Stored items from a collection »
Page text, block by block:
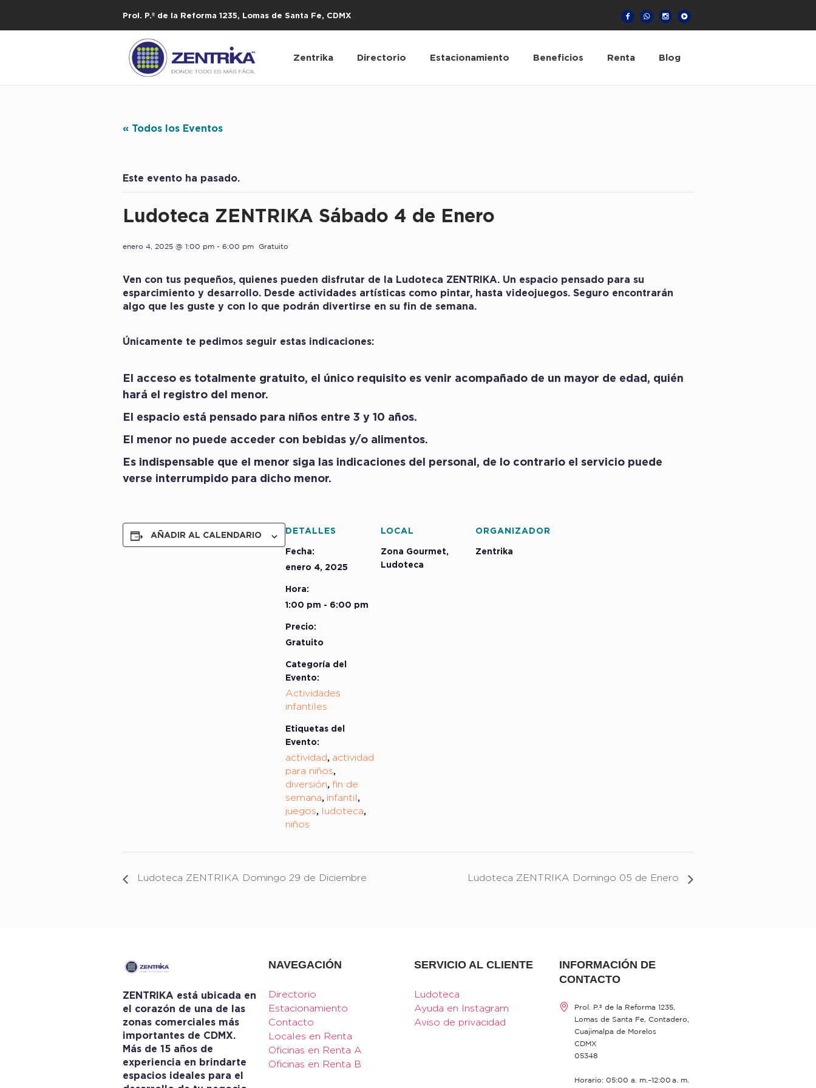
Prol. P.º de la Reforma 1235, Lomas de Santa Fe, CDMX
Zentrika Directorio Estacionamiento Beneficios Renta Blog
« Todos los Eventos
Este evento ha pasado.
Ludoteca ZENTRIKA Sábado 4 de Enero
enero 4, 2025 @ 1:00 pm - 6:00 pm Gratuito
Ven con tus pequeños, quienes pueden disfrutar de la Ludoteca ZENTRIKA. Un espacio pensado para su
esparcimiento y desarrollo. Desde actividades artísticas como pintar, hasta videojuegos. Seguro encontrarán
algo que les guste y con lo que podrán divertirse en su fin de semana.
Únicamente te pedimos seguir estas indicaciones:
El acceso es totalmente gratuito, el único requisito es venir acompañado de un mayor de edad, quién
hará el registro del menor.
El espacio está pensado para niños entre 3 y 10 años.
El menor no puede acceder con bebidas y/o alimentos.
Es indispensable que el menor siga las indicaciones del personal, de lo contrario el servicio puede
verse interrumpido para dicho menor.
AÑADIR AL CALENDARIO DETALLES
Fecha:
enero 4, 2025
Hora:
1:00 pm - 6:00 pm
Precio:
Gratuito
Categoría del
Evento:
Actividades
infantiles
Etiquetas del
Evento:
actividad, actividad
para niños,
diversión, fin de
semana, infantil ,
juegos, ludoteca,
niños
LOCAL
Zona Gourmet,
Ludoteca
ORGANIZADOR
Zentrika
Ludoteca ZENTRIKA Domingo 29 de Diciembre Ludoteca ZENTRIKA Domingo 05 de Enero
ZENTRIKA está ubicada en
el corazón de una de las
zonas comerciales más
importantes de CDMX.
Más de 15 años de
experiencia en brindarte
espacios ideales para el
NAVEGACIÓN
Directorio
Estacionamiento
Contacto
Locales en Renta
Oficinas en Renta A
Oficinas en Renta B
SERVICIO AL CLIENTE
Ludoteca
Ayuda en Instagram
Aviso de privacidad
INFORMACIÓN DE
CONTACTO
Prol. P.º de la Reforma 1235,
Lomas de Santa Fe, Contadero,
Cuajimalpa de Morelos
CDMX
05348
Horario: 05:00 a. m.–12:00 a. m.

Problem requirements » Verbatim output of the entries is required, with each image left out.

Exercise answer »
Page text, block by block:
Prol. P.º de la Reforma 1235, Lomas de Santa Fe, CDMX
Zentrika Directorio Estacionamiento Beneficios Renta Blog
« Todos los Eventos
Este evento ha pasado.
Ludoteca ZENTRIKA Sábado 4 de Enero
enero 4, 2025 @ 1:00 pm - 6:00 pm Gratuito
Ven con tus pequeños, quienes pueden disfrutar de la Ludoteca ZENTRIKA. Un espacio pensado para su
esparcimiento y desarrollo. Desde actividades artísticas como pintar, hasta videojuegos. Seguro encontrarán
algo que les guste y con lo que podrán divertirse en su fin de semana.
Únicamente te pedimos seguir estas indicaciones:
El acceso es totalmente gratuito, el único requisito es venir acompañado de un mayor de edad, quién
hará el registro del menor.
El espacio está pensado para niños entre 3 y 10 años.
El menor no puede acceder con bebidas y/o alimentos.
Es indispensable que el menor siga las indicaciones del personal, de lo contrario el servicio puede
verse interrumpido para dicho menor.
AÑADIR AL CALENDARIO DETALLES
Fecha:
enero 4, 2025
Hora:
1:00 pm - 6:00 pm
Precio:
Gratuito
Categoría del
Evento:
Actividades
infantiles
Etiquetas del
Evento:
actividad, actividad
para niños,
diversión, fin de
semana, infantil ,
juegos, ludoteca,
niños
LOCAL
Zona Gourmet,
Ludoteca
ORGANIZADOR
Zentrika
Ludoteca ZENTRIKA Domingo 29 de Diciembre Ludoteca ZENTRIKA Domingo 05 de Enero
ZENTRIKA está ubicada en
el corazón de una de las
zonas comerciales más
importantes de CDMX.
Más de 15 años de
experiencia en brindarte
espacios ideales para el
NAVEGACIÓN
Directorio
Estacionamiento
Contacto
Locales en Renta
Oficinas en Renta A
Oficinas en Renta B
SERVICIO AL CLIENTE
Ludoteca
Ayuda en Instagram
Aviso de privacidad
INFORMACIÓN DE
CONTACTO
Prol. P.º de la Reforma 1235,
Lomas de Santa Fe, Contadero,
Cuajimalpa de Morelos
CDMX
05348
Horario: 05:00 a. m.–12:00 a. m.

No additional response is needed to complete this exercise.